The interface between genetics and public health raises issues such as the value of genetic tests in newborn screening or screening for disease of adult onset, the delivery of clinical genetics services, the need for education and training, and the ethical, social, and legal implications of the use of genetics in public health policy. These issues are all addressed in the various sections of the book. However, few of these issues are new, and lessons learnt from neonatal screening for phenylketonuria remind us that the more things change, the more they remain the same. The fundamental principles for rational public health policy and programme development are no different in genetics than in any other subject.

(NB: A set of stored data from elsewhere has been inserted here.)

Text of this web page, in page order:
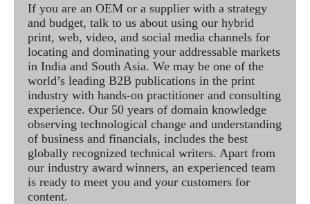
If you are an OEM or a supplier with a strategy
and budget, talk to us about using our hybrid
print, web, video, and social media channels for
locating and dominating your addressable markets
in India and South Asia. We may be one of the
world’s leading B2B publications in the print
industry with hands-on practitioner and consulting
experience. Our 50 years of domain knowledge
observing technological change and understanding
of business and financials, includes the best
globally recognized technical writers. Apart from
our industry award winners, an experienced team
is ready to meet you and your customers for
content.
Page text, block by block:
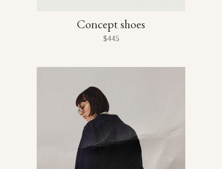
Concept shoes
$445
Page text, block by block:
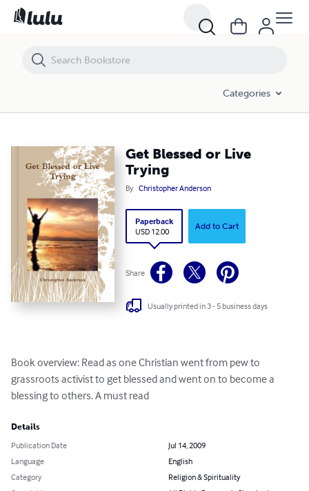
Categories
Get Blessed or Live
Trying
By Christopher Anderson
Paperback
USD 12.00
Add to Cart
Share
Usually printed in 3 - 5 business days
Book overview: Read as one Christian went from pew to
grassroots activist to get blessed and went on to become a
blessing to others. A must read
Details
Publication Date
Jul 14, 2009
Language
English
Category
Religion & Spirituality
Get Blessed or Live Trying
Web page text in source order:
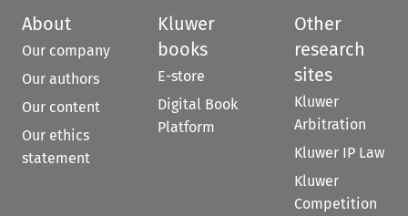
About
Our company
Our authors
Our content
Our ethics
statement
Kluwer
books
E-store
Digital Book
Platform
Other
research
sites
Kluwer
Arbitration
Kluwer IP Law
Kluwer
Competition
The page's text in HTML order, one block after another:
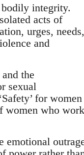
bodily integrity.
acts of
urges, needs,
and
the
sexual
for women
women who work
emotional
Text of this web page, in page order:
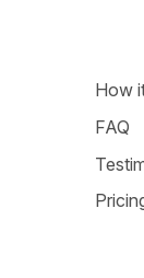
How
FAQ
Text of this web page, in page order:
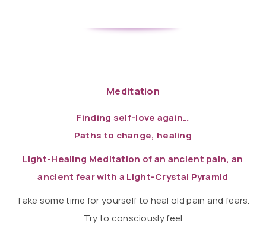
Meditation
Finding self-love again…
Paths to change, healing
Light-Healing Meditation of an ancient pain, an
ancient fear with a Light-Crystal Pyramid
Take some time for yourself to heal old pain and fears.
Try to consciously feel
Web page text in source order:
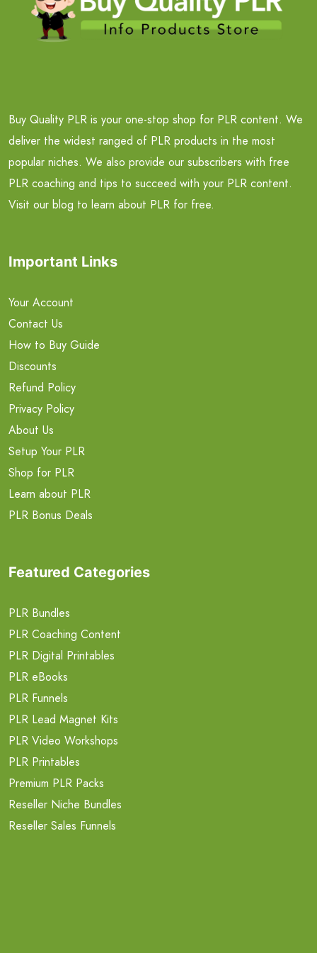
Buy Quality PLR is your one-stop shop for PLR content. We
deliver the widest ranged of PLR products in the most
popular niches. We also provide our subscribers with free
PLR coaching and tips to succeed with your PLR content.
Visit our blog to learn about PLR for free.
Important Links
Your Account
Contact Us
How to Buy Guide
Discounts
Refund Policy
Privacy Policy
About Us
Setup Your PLR
Shop for PLR
Learn about PLR
PLR Bonus Deals
Featured Categories
PLR Bundles
PLR Coaching Content
PLR Digital Printables
PLR eBooks
PLR Funnels
PLR Lead Magnet Kits
PLR Video Workshops
PLR Printables
Premium PLR Packs
Reseller Niche Bundles
Reseller Sales Funnels
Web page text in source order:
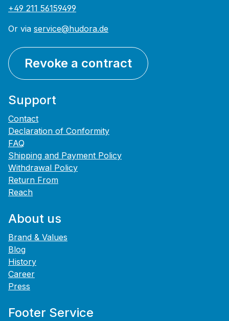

Haemochromatosis is an example used in several chapters and provides an important model for public health as it begins to address genetic contributions to adult disease. Untreated, haemochromatosis results in the accumulation of excess iron stores, which may ultimately lead to organ damage and life threatening complications. Treatment by regular phlebotomy prolongs survival in symptomatic individuals and normalises life expectancy if started early. Thus, when variants in the HFE gene were found to be associated with iron overload a clear approach to early diagnosis was expected, with prospects for universal screening based on a genetic test. However, several uncertainties have emerged. In particular, details of the natural course of the disease in people with the at risk genotypes have yet to be clarified, and questions about the psychosocial and economic consequences of screening have yet to be addressed.
This book serves as a comprehensive review of genetics in public health practice and is likely to be of interest to a multidisciplinary audience. The authorship gives the book a strong north American flavour, but many of the messages are valid for public health practice in general.